Three years later, the situation did not look any better. The 2.4 kernel had taken almost a full year to stabilize after 2.4.0 came out. 2.5 had begun, but the process was looking rocky at best. Patches were being dropped, developers were complaining, and Linus was getting tired. After convincing himself that the tool had reached a point where it could do what he needed, Linus decided to give BitKeeper a try. There was no looking back.

Some of the development process issues could have been addressed by adopting any source code management system. But BitKeeper brought more than that; it established a model where there is no central repository. Instead, each developer could maintain one or more fully independent trees. When the time came, patches of interest could be "pulled" from one tree to another while retaining the full revision history. Rather than send patches in countless email messages - often multiple times - developers could simply request a pull from their BitKeeper trees. Meanwhile, the current development trees could be pulled automatically into the -mm kernel, allowing patches to be tested by a wider audience prior to merging into the mainline. BitKeeper enabled a work method and patch flow which naturally supported the kernel's development model.

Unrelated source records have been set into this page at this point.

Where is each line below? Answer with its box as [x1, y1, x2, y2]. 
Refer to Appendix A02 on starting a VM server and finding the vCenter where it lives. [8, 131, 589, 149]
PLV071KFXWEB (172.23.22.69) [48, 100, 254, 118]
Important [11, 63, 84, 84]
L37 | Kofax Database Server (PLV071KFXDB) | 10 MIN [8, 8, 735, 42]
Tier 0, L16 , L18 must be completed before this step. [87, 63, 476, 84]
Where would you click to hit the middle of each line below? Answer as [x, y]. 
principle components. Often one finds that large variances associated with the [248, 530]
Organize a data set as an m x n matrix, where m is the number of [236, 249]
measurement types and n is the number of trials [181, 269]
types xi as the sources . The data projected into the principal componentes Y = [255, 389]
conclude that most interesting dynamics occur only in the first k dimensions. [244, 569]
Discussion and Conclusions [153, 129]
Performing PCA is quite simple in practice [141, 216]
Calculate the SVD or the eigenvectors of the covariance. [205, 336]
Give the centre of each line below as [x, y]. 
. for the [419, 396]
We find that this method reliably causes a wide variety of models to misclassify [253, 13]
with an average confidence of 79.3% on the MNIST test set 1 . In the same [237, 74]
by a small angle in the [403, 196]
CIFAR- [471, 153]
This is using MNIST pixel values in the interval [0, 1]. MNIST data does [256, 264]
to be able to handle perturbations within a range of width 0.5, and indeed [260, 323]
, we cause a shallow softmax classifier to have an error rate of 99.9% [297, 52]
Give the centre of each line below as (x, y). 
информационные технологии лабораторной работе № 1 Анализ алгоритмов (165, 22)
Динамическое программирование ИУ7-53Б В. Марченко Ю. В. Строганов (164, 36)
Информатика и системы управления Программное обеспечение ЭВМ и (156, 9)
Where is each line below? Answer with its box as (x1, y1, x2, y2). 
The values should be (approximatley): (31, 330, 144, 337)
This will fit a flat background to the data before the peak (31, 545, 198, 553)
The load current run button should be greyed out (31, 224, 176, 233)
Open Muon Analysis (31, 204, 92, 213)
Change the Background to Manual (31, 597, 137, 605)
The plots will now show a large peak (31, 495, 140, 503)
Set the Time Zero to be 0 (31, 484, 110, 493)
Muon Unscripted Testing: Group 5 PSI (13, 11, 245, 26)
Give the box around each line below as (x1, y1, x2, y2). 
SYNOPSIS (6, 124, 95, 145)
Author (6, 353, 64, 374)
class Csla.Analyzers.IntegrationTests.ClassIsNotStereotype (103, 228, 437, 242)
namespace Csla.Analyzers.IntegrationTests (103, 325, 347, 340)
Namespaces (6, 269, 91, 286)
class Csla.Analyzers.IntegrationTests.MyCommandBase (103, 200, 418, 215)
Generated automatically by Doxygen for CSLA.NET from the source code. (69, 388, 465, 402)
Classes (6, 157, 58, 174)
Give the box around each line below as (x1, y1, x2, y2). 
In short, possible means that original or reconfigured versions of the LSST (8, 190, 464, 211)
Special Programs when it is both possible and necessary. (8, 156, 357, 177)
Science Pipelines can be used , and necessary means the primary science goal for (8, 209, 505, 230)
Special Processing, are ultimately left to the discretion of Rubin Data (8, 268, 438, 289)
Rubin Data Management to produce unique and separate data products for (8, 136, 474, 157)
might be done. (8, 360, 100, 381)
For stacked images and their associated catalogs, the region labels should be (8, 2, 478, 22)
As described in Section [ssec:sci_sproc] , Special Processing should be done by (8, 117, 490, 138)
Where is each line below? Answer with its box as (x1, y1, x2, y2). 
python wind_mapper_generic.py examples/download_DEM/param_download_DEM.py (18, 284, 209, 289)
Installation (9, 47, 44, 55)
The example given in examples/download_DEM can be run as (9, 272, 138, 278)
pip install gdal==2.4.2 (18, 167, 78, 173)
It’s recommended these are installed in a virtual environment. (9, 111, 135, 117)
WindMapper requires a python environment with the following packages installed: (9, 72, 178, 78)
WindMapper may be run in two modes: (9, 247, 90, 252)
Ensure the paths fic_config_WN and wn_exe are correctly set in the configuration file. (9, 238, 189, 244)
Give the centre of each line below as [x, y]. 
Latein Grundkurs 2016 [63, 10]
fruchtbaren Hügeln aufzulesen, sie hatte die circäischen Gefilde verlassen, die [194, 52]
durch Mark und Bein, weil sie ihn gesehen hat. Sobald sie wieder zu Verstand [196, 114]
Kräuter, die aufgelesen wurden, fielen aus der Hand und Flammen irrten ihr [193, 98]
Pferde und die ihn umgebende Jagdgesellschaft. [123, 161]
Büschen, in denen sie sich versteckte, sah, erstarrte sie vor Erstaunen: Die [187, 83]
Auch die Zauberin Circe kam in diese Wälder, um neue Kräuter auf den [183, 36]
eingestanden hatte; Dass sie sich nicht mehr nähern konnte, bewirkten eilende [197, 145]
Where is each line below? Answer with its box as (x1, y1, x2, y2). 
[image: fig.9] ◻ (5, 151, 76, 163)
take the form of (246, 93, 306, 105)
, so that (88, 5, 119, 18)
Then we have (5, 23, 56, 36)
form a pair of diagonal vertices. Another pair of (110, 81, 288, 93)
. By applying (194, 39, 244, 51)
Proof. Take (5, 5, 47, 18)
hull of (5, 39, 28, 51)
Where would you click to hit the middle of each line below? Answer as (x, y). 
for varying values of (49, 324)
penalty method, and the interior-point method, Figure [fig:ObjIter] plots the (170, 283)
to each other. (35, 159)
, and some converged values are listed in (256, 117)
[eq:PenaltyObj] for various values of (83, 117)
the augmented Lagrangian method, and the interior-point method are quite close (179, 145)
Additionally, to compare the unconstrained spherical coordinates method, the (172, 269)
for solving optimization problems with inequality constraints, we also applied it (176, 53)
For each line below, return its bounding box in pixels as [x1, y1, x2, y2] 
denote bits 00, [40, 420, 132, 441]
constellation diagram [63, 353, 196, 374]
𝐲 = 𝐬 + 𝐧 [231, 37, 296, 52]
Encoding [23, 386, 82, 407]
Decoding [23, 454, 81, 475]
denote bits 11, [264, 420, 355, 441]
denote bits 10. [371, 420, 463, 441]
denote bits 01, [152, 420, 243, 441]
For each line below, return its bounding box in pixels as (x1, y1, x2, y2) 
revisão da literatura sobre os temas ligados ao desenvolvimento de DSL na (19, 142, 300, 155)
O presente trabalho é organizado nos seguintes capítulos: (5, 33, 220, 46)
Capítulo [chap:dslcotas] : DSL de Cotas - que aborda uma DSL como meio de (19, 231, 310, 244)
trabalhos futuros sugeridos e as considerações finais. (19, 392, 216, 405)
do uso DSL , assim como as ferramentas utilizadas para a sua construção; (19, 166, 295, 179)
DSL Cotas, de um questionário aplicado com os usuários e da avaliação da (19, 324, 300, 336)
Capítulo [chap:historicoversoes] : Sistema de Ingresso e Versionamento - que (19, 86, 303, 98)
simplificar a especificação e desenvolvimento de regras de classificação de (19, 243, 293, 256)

Once the developers and the tools got up to speed, kernel development took off like never before. The rate at which patches were merged skyrocketed, the developers were happy, and the whole system ran smoothly. The public version of Linus's BitKeeper repository (and the repositories of many other developers) made the development process more transparent than ever. Anybody could look to see the up-to-the-minute state of the kernel and how it got there. Larry was right: with the right tools, Linus really could scale.

The only problem was that BitKeeper is proprietary software. Instead, it came (in binary-only form) with a license which allowed free use, but which imposed some significant restrictions. The free version of BitKeeper could only be used with open source projects; users could be required to make their repositories available on demand. The free version posted all changelog information on openlogging.org, and disabling the logging was not allowed. Users were required to upgrade to new versions, which could come with different licenses. And users were not only prohibited from reverse engineering the software, but they were prohibited from working on any sort of source code management system at all.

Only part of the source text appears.